Data Quality & Testing
A pipeline that runs but delivers wrong data is more dangerous than one that fails loudly — because nobody notices until the decision is already made.
Wrong data is silent. The dashboard still loads. The number is just… wrong. The fix: test your data like you test your code.
- Freshness — is the data recent enough?
- Volume — are row counts within the expected range?
- Nulls — are required fields actually filled?
- Uniqueness — no duplicate keys?
- Referential — does every foreign key have a match?
- Distribution — do today's values look like history?
The Silent Failure Problem
An application bug is loud — the page errors, someone notices. A data bug is silent. The pipeline succeeds, the dashboard renders, and the number is simply wrong. A duplicated join doubled revenue; an upstream schema change turned a column to nulls; a timezone shift moved yesterday's sales into today. Nobody sees it until a decision has already been made on bad data — and by then trust is gone.

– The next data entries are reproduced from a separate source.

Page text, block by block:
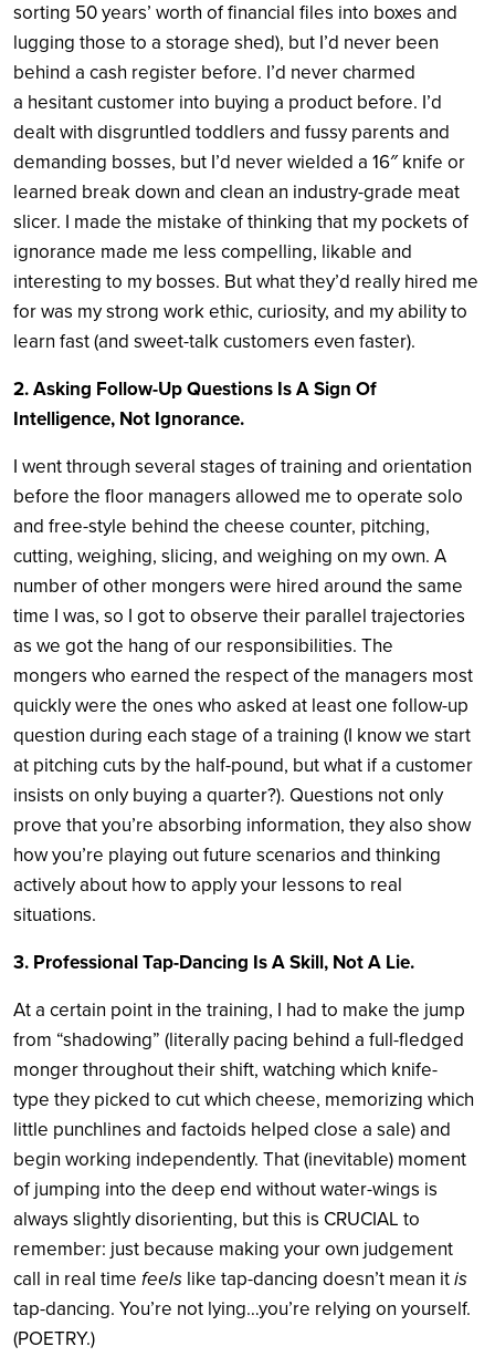
sorting 50 years’ worth of financial files into boxes and
lugging those to a storage shed), but I’d never been
behind a cash register before. I’d never charmed
a hesitant customer into buying a product before. I’d
dealt with disgruntled toddlers and fussy parents and
demanding bosses, but I’d never wielded a 16″ knife or
learned break down and clean an industry-grade meat
slicer. I made the mistake of thinking that my pockets of
ignorance made me less compelling, likable and
interesting to my bosses. But what they’d really hired me
for was my strong work ethic, curiosity, and my ability to
learn fast (and sweet-talk customers even faster).
2. Asking Follow-Up Questions Is A Sign Of
Intelligence, Not Ignorance.
I went through several stages of training and orientation
before the floor managers allowed me to operate solo
and free-style behind the cheese counter, pitching,
cutting, weighing, slicing, and weighing on my own. A
number of other mongers were hired around the same
time I was, so I got to observe their parallel trajectories
as we got the hang of our responsibilities. The
mongers who earned the respect of the managers most
quickly were the ones who asked at least one follow-up
question during each stage of a training (I know we start
at pitching cuts by the half-pound, but what if a customer
insists on only buying a quarter?). Questions not only
prove that you’re absorbing information, they also show
how you’re playing out future scenarios and thinking
actively about how to apply your lessons to real
situations.
3. Professional Tap-Dancing Is A Skill, Not A Lie.
At a certain point in the training, I had to make the jump
from “shadowing” (literally pacing behind a full-fledged
monger throughout their shift, watching which knife-
type they picked to cut which cheese, memorizing which
little punchlines and factoids helped close a sale) and
begin working independently. That (inevitable) moment
of jumping into the deep end without water-wings is
always slightly disorienting, but this is CRUCIAL to
remember: just because making your own judgement
call in real time feels like tap-dancing doesn’t mean itis
tap-dancing. You’re not lying…you’re relying on yourself.
(POETRY.)
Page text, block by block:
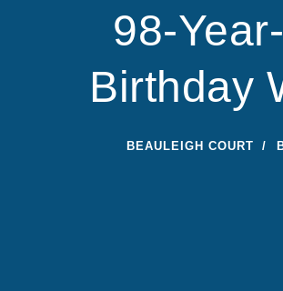
98-
Birthday
BEAULEIGH COURT
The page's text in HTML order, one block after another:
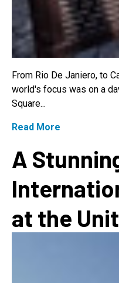
From Rio De Janiero, to
world's focus was on a
Square...
Read More
A
at the
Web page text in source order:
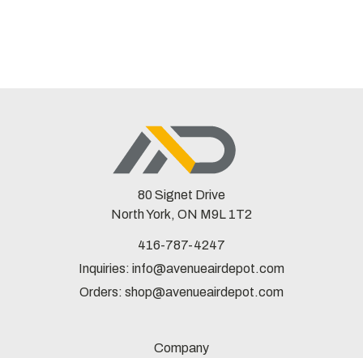
80 Signet Drive
North York, ON M9L 1T2
416-787-4247
Inquiries: info@avenueairdepot.com
Orders: shop@avenueairdepot.com
Company
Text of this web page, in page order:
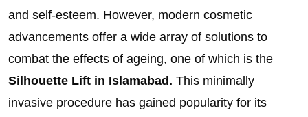
and self-esteem. However, modern cosmetic
advancements offer a wide array of solutions to
combat the effects of ageing, one of which is the
Silhouette Lift in Islamabad. This minimally
invasive procedure has gained popularity for its
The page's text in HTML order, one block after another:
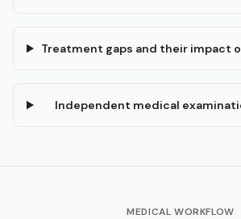
Treatment gaps and their impact
Independent medical
MEDICAL WORKFLOW
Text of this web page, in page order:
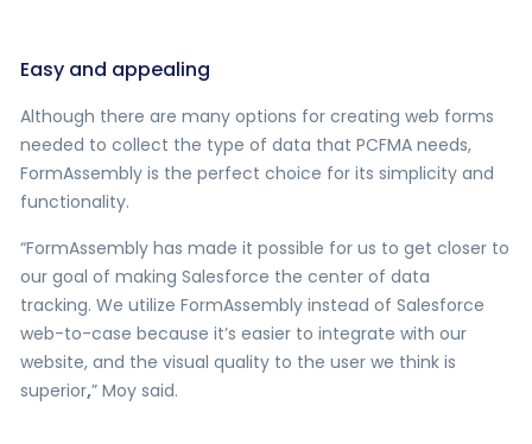
Easy and appealing
Although there are many options for creating web forms
needed to collect the type of data that PCFMA needs,
FormAssembly is the perfect choice for its simplicity and
functionality.
“FormAssembly has made it possible for us to get closer to
our goal of making Salesforce the center of data
tracking. We utilize FormAssembly instead of Salesforce
web-to-case because it’s easier to integrate with our
website, and the visual quality to the user we think is
superior,” Moy said.
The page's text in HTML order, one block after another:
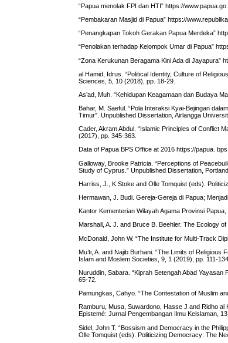
“Papua menolak FPI dan HTI” https://
“Pembakaran Masjid di Papua” https://
“Penangkapan Tokoh Gerakan Papua Merdeka”
“Penolakan terhadap Kelompok Umar di Papua”
“Zona Kerukunan Beragama Kini Ada di
al Hamid, Idrus. “Political Identity, Culture of
Sciences, 5, 10 (2018), pp. 18-29.
As’ad, Muh. “Kehidupan Keagamaan dan Budaya
Bahar, M. Saeful. “Pola Interaksi Kyai-Bejingan
Timur”. Unpublished Dissertation, Airlangga
Cader, Akram Abdul. “Islamic Principles of Conflict
(2017), pp. 345-363.
Data of Papua BPS Office at 2016 https://papua.
Galloway, Brooke Patricia. “Perceptions of
Study of Cyprus.” Unpublished Dissertation,
Harriss, J., K Stoke and Olle Tomquist (eds).
Hermawan, J. Budi. Gereja-Gereja di Papua;
Kantor Kementerian Wilayah Agama Provinsi
Marshall, A. J. and Bruce B. Beehler. The Ecology
McDonald, John W. “The Institute for Multi-Track
Mu’ti, A. and Najib Burhani. “The Limits of
Islam and Moslem Societies, 9, 1 (2019), pp. 111-134.
Nuruddin, Sabara. “Kiprah Setengah Abad
65-72.
Pamungkas, Cahyo. “The Contestation of Muslim
Ramburu, Musa, Suwardono, Hasse J and Ridho
Epistemé: Jurnal Pengembangan Ilmu Keislaman,
Sidel, John T. “Bossism and Democracy in the
Olle Tomquist (eds). Politicizing Democracy: The
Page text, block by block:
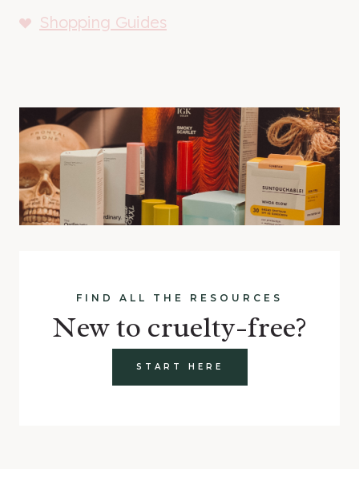
Shopping Guides
FIND ALL THE RESOURCES
New to cruelty-free?
START HERE
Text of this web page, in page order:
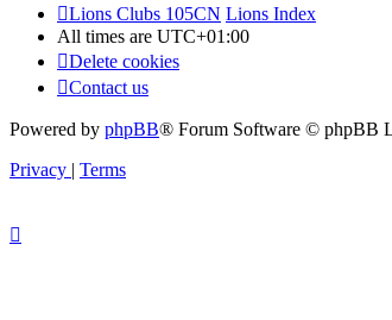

The cure is to stop treating data as something you only look at, and start treating it as something you test — automatically, inside the pipeline, with failures that stop the build before bad data reaches anyone.
The Core Checks
1. The Six Questions Every Table Should Answer
Freshness (is it recent?), volume (right number of rows?), nulls (required fields present?), uniqueness (no duplicate keys?), referential integrity (foreign keys resolve?), and distribution (do the values look like they normally do?). These six cover the overwhelming majority of real-world data incidents — and they're the same questions on every platform.
2. Tests Live in the Pipeline, Not in a Person's Memory
Quality checks should run automatically every time data is built, and a failing test should block the bad data from being published — exactly like a failing unit test blocks a deploy. Manual spot-checks don't scale and quietly stop happening. dbt tests, Great Expectations, and Soda all embed these assertions directly into the run.
3. Quality vs. Observability
Data quality is asserting specific rules (this column is never null). Data observability is the broader, monitoring-style view of your whole platform's health — freshness, volume, and schema tracked over time with automatic anomaly alerts, analogous to Prometheus/Grafana for applications. Quality catches the rules you thought to write; observability surfaces the problems you didn't.
4. Contracts Shift Failures Left
A data contract is a formal agreement on a dataset's schema and semantics between producer and consumer. It turns silent runtime breakages ("why is this column suddenly null?") into loud, early, deploy-time violations — catching the break before it ever reaches a pipeline.
Where Quality Gates Sit
Tests gate each stage — bad data is stopped and alerted on, never silently published.
Same Pattern, Every Platform
| The Pattern | Snowflake | Databricks | BigQuery | Microsoft Fabric |
|---|---|---|---|---|
| In-pipeline tests | dbt tests | dbt tests / DLT expectations | dbt tests | dbt / SQL checks in pipelines |
| Quality frameworks | Great Expectations / Soda | Great Expectations / Soda | Great Expectations / Soda | Great Expectations / Soda |
| The six checks | Identical questions — only the syntax changes | |||
Feature names evolve — treat this as a capability map, and confirm specifics against current vendor docs.
The takeaway: the six quality questions — freshness, volume, nulls, uniqueness, referential integrity, distribution — are platform-independent. Wire them into the pipeline as blocking tests on any engine and you've built trust. The tool is the product; the six checks are the pattern.